Activity >> With the pictures left aside, write out exactly the lines of the listing below from the line with "Database: the Small One [7, 332, 327, 369]" to the line with "this.sandbox.publish('favorite', this.button.val()); (89, 1120)", both included, and only those.
>>
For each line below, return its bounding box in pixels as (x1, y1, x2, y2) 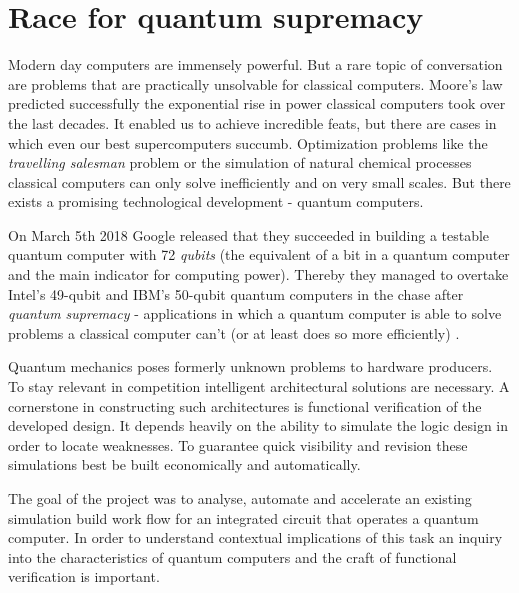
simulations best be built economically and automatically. (8, 454, 361, 475)
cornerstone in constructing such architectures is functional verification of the (8, 395, 482, 416)
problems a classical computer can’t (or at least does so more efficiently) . (8, 322, 460, 343)
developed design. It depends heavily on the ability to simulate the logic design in (8, 415, 509, 436)
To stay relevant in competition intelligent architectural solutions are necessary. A (8, 376, 510, 397)
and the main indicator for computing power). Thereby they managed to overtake (8, 264, 509, 285)
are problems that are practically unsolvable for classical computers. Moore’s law (8, 73, 503, 94)
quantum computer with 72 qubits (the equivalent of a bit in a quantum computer (8, 244, 510, 265)
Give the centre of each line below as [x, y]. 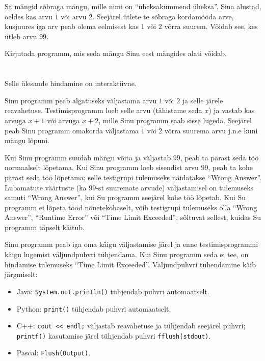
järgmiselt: [21, 274]
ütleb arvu [21, 36]
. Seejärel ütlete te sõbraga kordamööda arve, [163, 16]
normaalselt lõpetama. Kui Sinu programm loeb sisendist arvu [102, 167]
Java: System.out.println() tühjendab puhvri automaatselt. [113, 291]
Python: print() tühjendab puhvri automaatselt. [94, 308]
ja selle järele [203, 100]
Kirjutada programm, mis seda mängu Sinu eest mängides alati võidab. [116, 53]
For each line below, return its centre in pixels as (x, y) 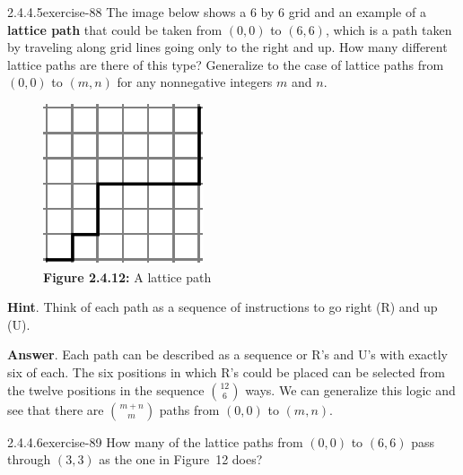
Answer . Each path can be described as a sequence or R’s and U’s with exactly (227, 354)
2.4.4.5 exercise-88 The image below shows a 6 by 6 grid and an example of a (217, 12)
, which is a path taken (389, 29)
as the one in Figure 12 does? (181, 459)
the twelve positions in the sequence (106, 389)
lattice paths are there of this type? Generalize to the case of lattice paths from (226, 64)
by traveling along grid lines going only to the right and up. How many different (227, 47)
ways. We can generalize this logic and (350, 389)
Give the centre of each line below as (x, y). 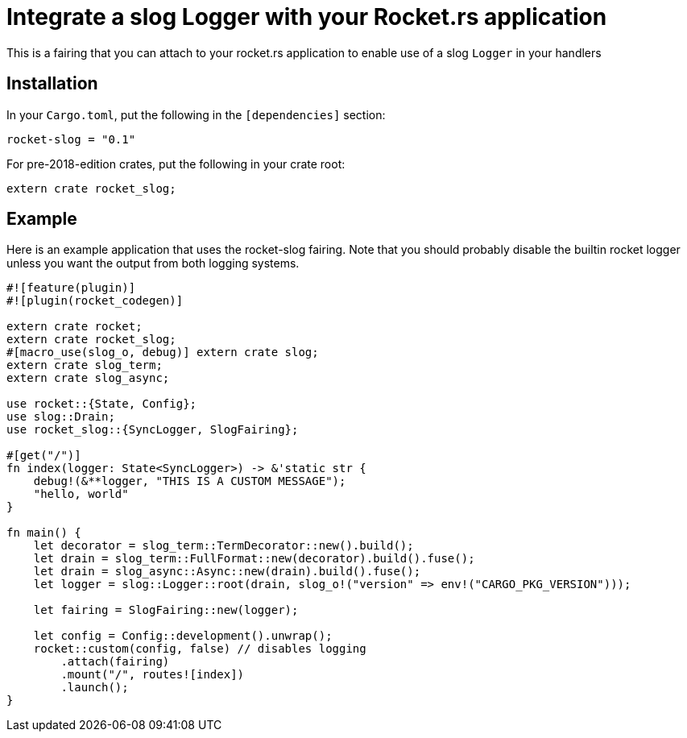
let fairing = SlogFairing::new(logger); (166, 610)
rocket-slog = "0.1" (71, 139)
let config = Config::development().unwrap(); (183, 636)
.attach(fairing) (115, 662)
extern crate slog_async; (88, 378)
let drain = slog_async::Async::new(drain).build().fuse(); (227, 572)
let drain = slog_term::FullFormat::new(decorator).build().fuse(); (254, 559)
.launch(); (95, 688)
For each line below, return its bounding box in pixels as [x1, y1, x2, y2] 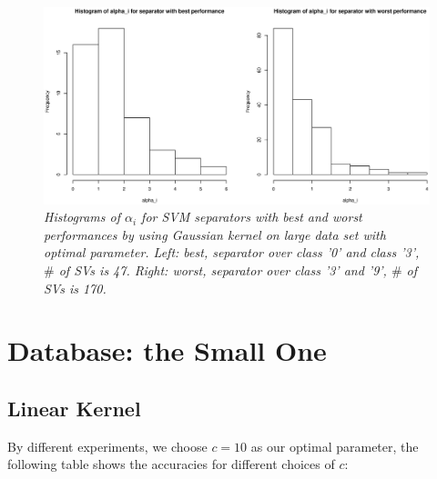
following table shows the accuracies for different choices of [7, 454, 335, 474]
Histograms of [44, 207, 120, 226]
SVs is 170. [44, 278, 107, 297]
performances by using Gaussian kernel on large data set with [44, 225, 386, 244]
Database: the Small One [7, 332, 327, 369]
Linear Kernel [7, 394, 141, 422]
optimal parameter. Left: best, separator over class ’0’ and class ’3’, [44, 243, 420, 262]
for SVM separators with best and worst [141, 207, 362, 226]
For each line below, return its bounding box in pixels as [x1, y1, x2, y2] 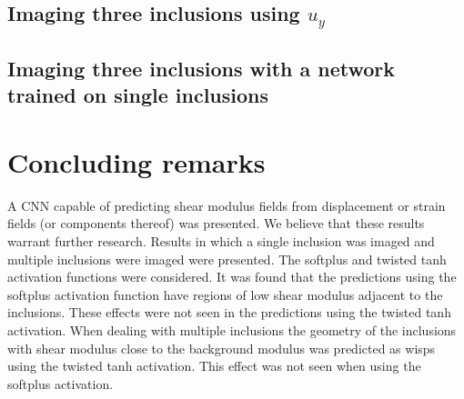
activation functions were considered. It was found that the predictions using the [7, 267, 457, 286]
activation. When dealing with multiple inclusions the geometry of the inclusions [7, 321, 457, 340]
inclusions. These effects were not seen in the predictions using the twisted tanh [7, 303, 451, 322]
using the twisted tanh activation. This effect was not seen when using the [7, 356, 421, 375]
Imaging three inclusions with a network [7, 54, 396, 82]
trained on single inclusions [7, 81, 269, 109]
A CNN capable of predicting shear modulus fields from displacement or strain [7, 195, 446, 214]
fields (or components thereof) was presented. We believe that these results [7, 214, 425, 233]
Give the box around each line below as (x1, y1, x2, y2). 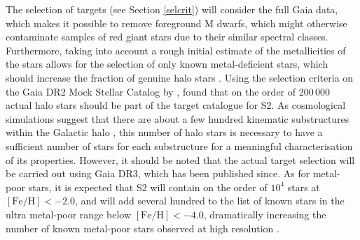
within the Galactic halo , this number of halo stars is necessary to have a (6, 125, 323, 140)
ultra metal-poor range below (6, 207, 132, 221)
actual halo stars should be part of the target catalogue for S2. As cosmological (6, 98, 346, 112)
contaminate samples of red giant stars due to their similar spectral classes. (6, 29, 328, 44)
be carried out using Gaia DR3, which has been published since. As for (6, 166, 310, 181)
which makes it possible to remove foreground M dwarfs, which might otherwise (6, 15, 347, 30)
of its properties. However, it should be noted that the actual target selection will (6, 152, 355, 167)
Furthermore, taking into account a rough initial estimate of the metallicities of (6, 43, 346, 57)
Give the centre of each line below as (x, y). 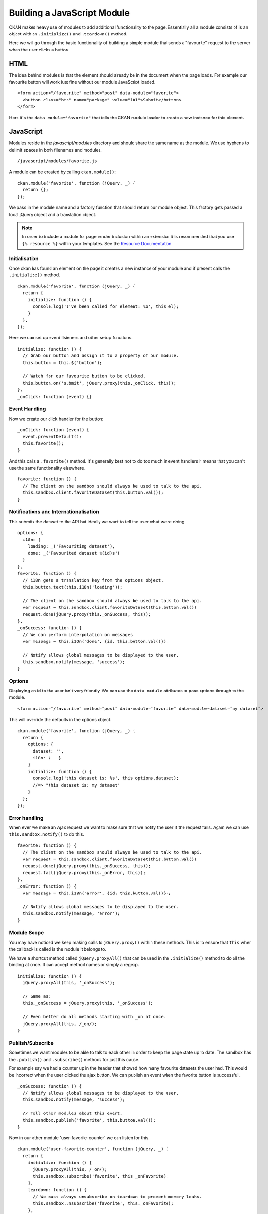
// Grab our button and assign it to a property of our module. (101, 356)
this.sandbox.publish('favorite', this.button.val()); (89, 1120)
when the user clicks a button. (39, 50)
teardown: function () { (57, 1190)
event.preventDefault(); (52, 437)
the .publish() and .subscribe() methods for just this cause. (74, 1059)
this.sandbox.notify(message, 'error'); (71, 913)
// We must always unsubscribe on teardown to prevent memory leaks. (117, 1197)
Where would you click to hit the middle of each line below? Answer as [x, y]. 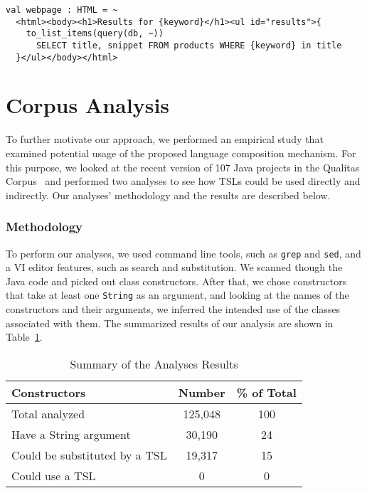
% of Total [266, 392]
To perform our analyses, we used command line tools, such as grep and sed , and [183, 253]
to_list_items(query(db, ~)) [95, 34]
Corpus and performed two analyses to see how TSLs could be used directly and [183, 181]
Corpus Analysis [88, 105]
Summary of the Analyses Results [154, 364]
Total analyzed [48, 413]
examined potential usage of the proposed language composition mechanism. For [181, 153]
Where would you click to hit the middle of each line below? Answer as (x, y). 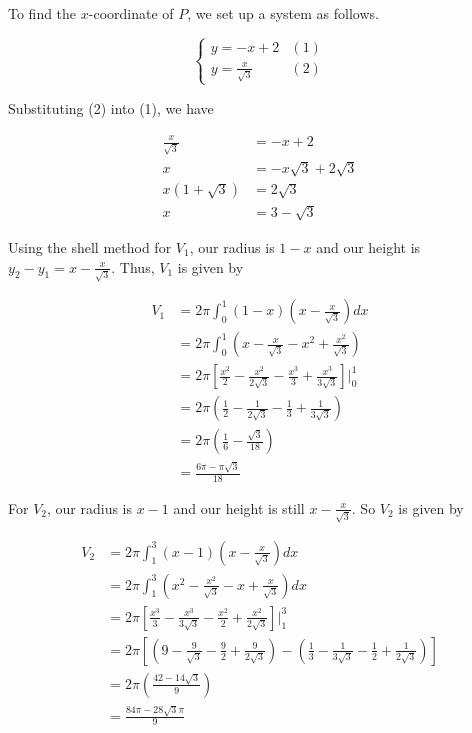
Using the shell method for (90, 246)
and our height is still (239, 507)
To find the (42, 13)
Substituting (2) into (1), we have (111, 107)
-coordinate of (131, 13)
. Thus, (133, 266)
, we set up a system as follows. (283, 13)
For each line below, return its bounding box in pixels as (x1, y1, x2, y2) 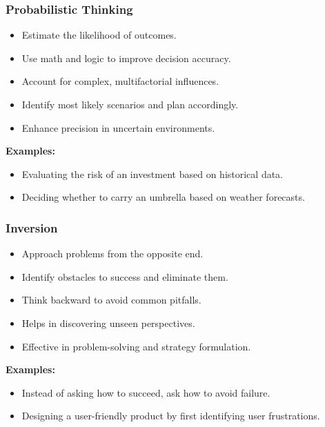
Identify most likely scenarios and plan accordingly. (21, 97, 239, 111)
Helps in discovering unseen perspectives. (21, 315, 195, 330)
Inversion (6, 219, 58, 236)
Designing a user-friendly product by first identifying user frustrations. (21, 408, 320, 423)
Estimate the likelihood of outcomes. (21, 28, 177, 42)
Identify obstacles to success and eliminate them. (21, 269, 228, 284)
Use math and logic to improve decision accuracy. (21, 50, 231, 65)
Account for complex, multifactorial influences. (21, 74, 219, 88)
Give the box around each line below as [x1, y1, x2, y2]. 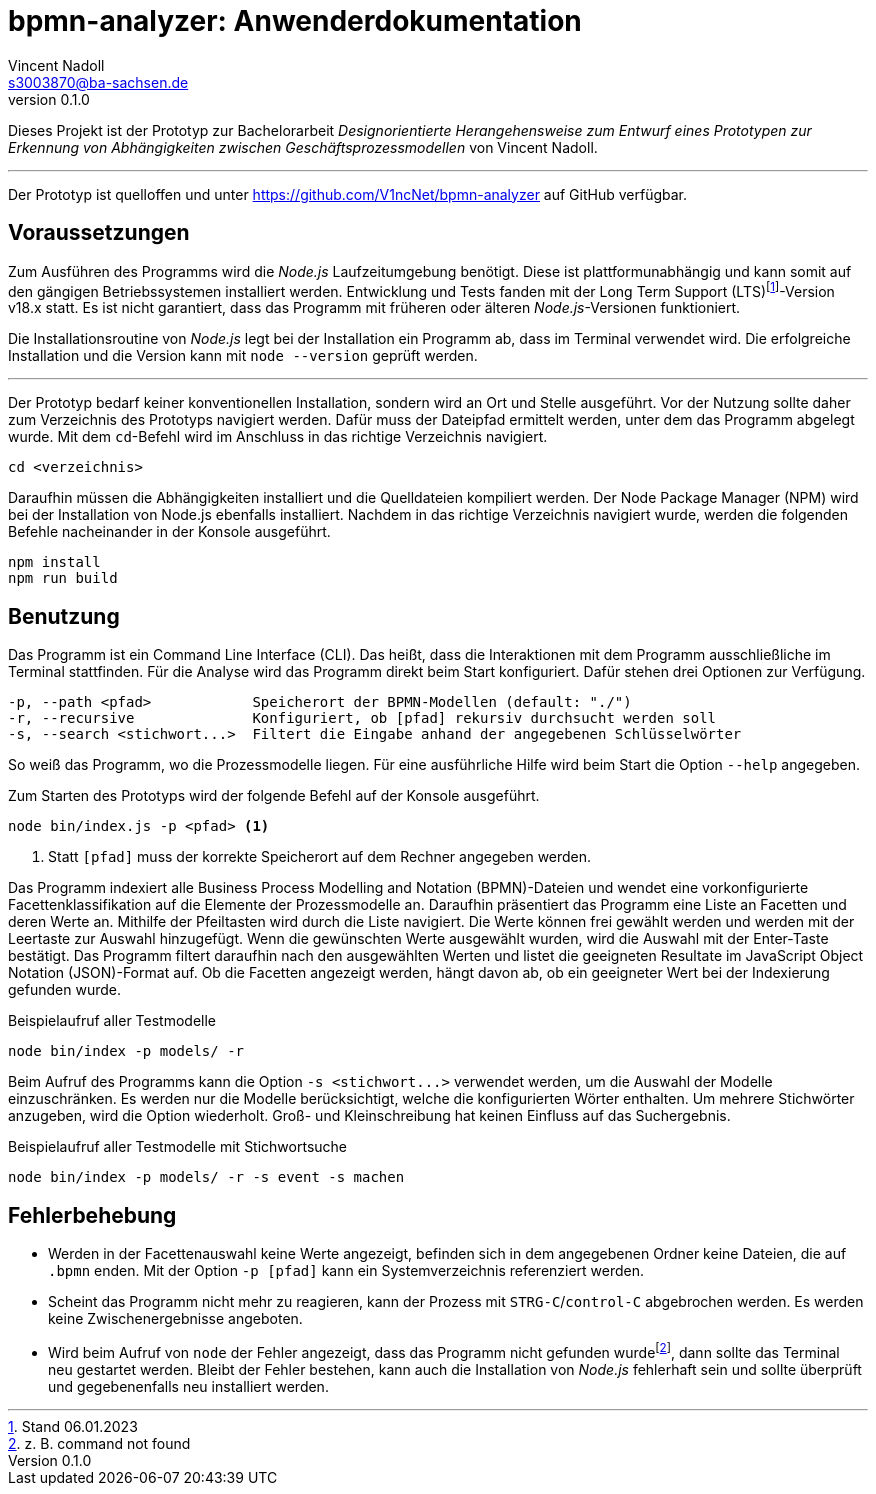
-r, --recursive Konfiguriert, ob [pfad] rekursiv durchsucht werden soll [8, 710, 717, 727]
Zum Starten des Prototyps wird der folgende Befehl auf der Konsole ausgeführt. [8, 787, 540, 805]
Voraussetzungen [8, 220, 190, 246]
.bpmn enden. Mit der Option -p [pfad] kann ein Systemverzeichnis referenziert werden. [48, 1261, 645, 1279]
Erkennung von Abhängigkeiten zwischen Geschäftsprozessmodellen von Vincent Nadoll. [8, 138, 598, 156]
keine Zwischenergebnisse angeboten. [48, 1309, 303, 1327]
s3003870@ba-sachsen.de [8, 73, 189, 91]
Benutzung [8, 603, 120, 629]
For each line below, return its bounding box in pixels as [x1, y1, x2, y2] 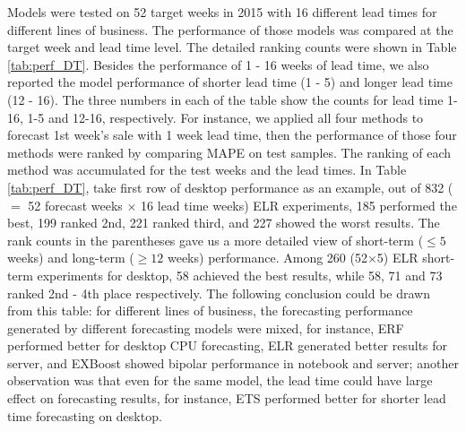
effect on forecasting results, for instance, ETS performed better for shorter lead [7, 389, 446, 408]
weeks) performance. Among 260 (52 [167, 248, 367, 267]
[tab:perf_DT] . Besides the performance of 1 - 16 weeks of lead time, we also [7, 55, 429, 73]
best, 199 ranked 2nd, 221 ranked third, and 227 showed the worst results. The [7, 213, 440, 232]
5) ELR [376, 248, 419, 267]
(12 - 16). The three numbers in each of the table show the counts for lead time [7, 90, 444, 108]
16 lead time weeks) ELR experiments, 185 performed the [141, 195, 457, 214]
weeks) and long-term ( [7, 248, 134, 267]
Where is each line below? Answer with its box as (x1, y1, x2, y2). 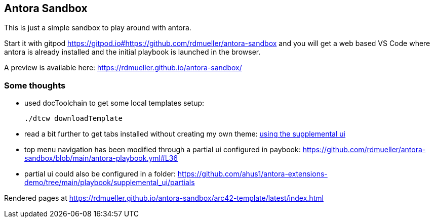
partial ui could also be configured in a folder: (24, 169, 176, 179)
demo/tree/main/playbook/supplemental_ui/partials (24, 178, 195, 187)
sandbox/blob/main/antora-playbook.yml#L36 (24, 154, 178, 163)
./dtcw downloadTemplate (24, 114, 123, 123)
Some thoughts (4, 80, 66, 91)
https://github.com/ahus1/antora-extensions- (177, 169, 328, 179)
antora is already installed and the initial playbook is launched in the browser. (4, 48, 261, 57)
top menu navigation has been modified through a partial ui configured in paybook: (24, 145, 301, 154)
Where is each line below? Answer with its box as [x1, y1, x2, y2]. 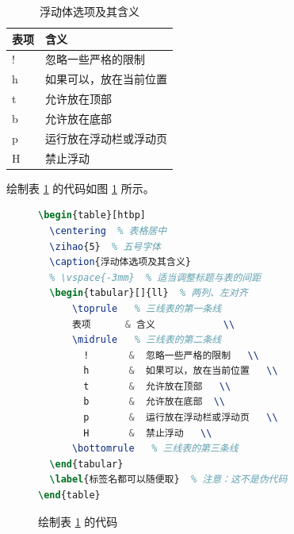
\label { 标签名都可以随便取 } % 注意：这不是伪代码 [49, 474, 288, 486]
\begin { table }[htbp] [38, 209, 147, 221]
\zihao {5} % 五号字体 [49, 240, 161, 252]
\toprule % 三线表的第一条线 [71, 302, 222, 314]
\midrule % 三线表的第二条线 [71, 334, 222, 346]
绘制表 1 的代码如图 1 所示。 [6, 179, 155, 196]
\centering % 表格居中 [49, 225, 167, 236]
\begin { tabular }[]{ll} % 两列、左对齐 [49, 287, 248, 299]
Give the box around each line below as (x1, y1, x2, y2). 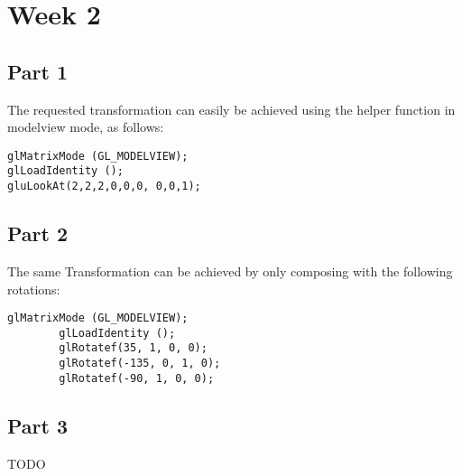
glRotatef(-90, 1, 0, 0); (59, 371, 215, 385)
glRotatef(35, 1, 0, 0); (59, 341, 208, 355)
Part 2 (7, 219, 69, 247)
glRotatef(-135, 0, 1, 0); (59, 357, 221, 370)
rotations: (7, 279, 60, 298)
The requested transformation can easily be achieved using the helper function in (7, 99, 456, 118)
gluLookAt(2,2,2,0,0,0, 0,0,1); (7, 180, 201, 193)
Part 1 (7, 57, 69, 85)
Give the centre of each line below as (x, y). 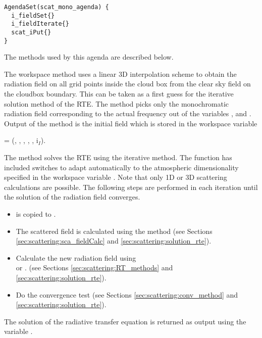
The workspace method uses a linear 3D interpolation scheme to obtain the (120, 74)
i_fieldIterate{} (40, 24)
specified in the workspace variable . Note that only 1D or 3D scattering (116, 177)
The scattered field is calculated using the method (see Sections (114, 231)
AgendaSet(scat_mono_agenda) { (57, 7)
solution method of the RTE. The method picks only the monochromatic (117, 103)
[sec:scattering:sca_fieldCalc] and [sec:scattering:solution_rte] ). (114, 241)
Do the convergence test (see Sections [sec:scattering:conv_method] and (127, 294)
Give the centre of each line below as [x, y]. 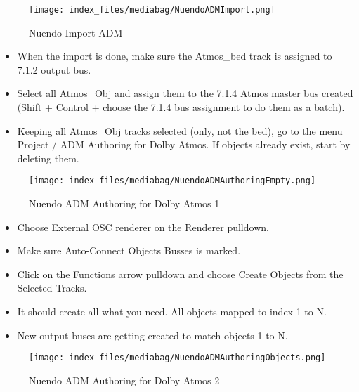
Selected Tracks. [52, 288]
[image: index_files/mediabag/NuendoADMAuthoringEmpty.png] [172, 181]
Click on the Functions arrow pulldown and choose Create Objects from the [180, 274]
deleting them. [48, 158]
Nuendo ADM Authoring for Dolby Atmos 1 [124, 203]
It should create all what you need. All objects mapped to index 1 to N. [172, 312]
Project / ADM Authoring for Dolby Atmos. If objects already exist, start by [184, 144]
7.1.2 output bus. [54, 69]
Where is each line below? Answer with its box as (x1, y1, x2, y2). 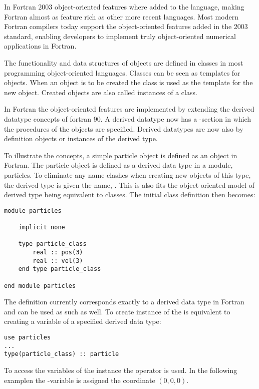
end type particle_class (18, 265, 101, 273)
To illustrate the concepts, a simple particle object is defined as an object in (4, 150, 237, 160)
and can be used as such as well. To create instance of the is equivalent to (4, 306, 230, 316)
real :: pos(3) (33, 248, 83, 256)
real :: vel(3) (33, 257, 83, 264)
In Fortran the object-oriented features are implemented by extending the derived (4, 104, 254, 114)
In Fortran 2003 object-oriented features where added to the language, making (4, 2, 244, 12)
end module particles (4, 282, 76, 289)
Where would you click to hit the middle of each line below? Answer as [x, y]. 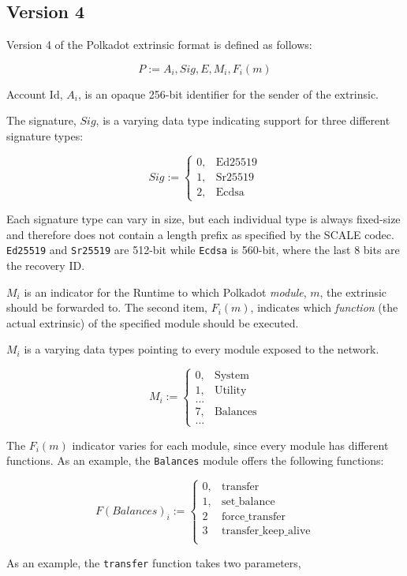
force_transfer [254, 517]
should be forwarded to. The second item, [107, 307]
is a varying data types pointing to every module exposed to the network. [202, 349]
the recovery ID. [46, 266]
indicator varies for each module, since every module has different [230, 445]
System [232, 376]
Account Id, [35, 94]
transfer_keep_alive [266, 531]
<<
Solved exercise >>
Database: the Small One [7, 332, 327, 369]
Linear Kernel [7, 394, 141, 422]
optimal parameter. Left: best, separator over class ’0’ and class ’3’, [44, 243, 420, 262]
for SVM separators with best and worst [141, 207, 362, 226]
For each line below, return its bounding box in pixels as [x1, y1, x2, y2] 
activation functions were considered. It was found that the predictions using the [7, 267, 457, 286]
activation. When dealing with multiple inclusions the geometry of the inclusions [7, 321, 457, 340]
inclusions. These effects were not seen in the predictions using the twisted tanh [7, 303, 451, 322]
using the twisted tanh activation. This effect was not seen when using the [7, 356, 421, 375]
Imaging three inclusions with a network [7, 54, 396, 82]
trained on single inclusions [7, 81, 269, 109]
A CNN capable of predicting shear modulus fields from displacement or strain [7, 195, 446, 214]
fields (or components thereof) was presented. We believe that these results [7, 214, 425, 233]
Give the box around each line below as (x1, y1, x2, y2). 
within the Galactic halo , this number of halo stars is necessary to have a (6, 125, 323, 140)
ultra metal-poor range below (6, 207, 132, 221)
actual halo stars should be part of the target catalogue for S2. As cosmological (6, 98, 346, 112)
contaminate samples of red giant stars due to their similar spectral classes. (6, 29, 328, 44)
be carried out using Gaia DR3, which has been published since. As for (6, 166, 310, 181)
which makes it possible to remove foreground M dwarfs, which might otherwise (6, 15, 347, 30)
of its properties. However, it should be noted that the actual target selection will (6, 152, 355, 167)
Furthermore, taking into account a rough initial estimate of the metallicities of (6, 43, 346, 57)
Give the centre of each line below as (x, y). 
// Grab our button and assign it to a property of our module. (101, 356)
this.sandbox.publish('favorite', this.button.val()); (89, 1120)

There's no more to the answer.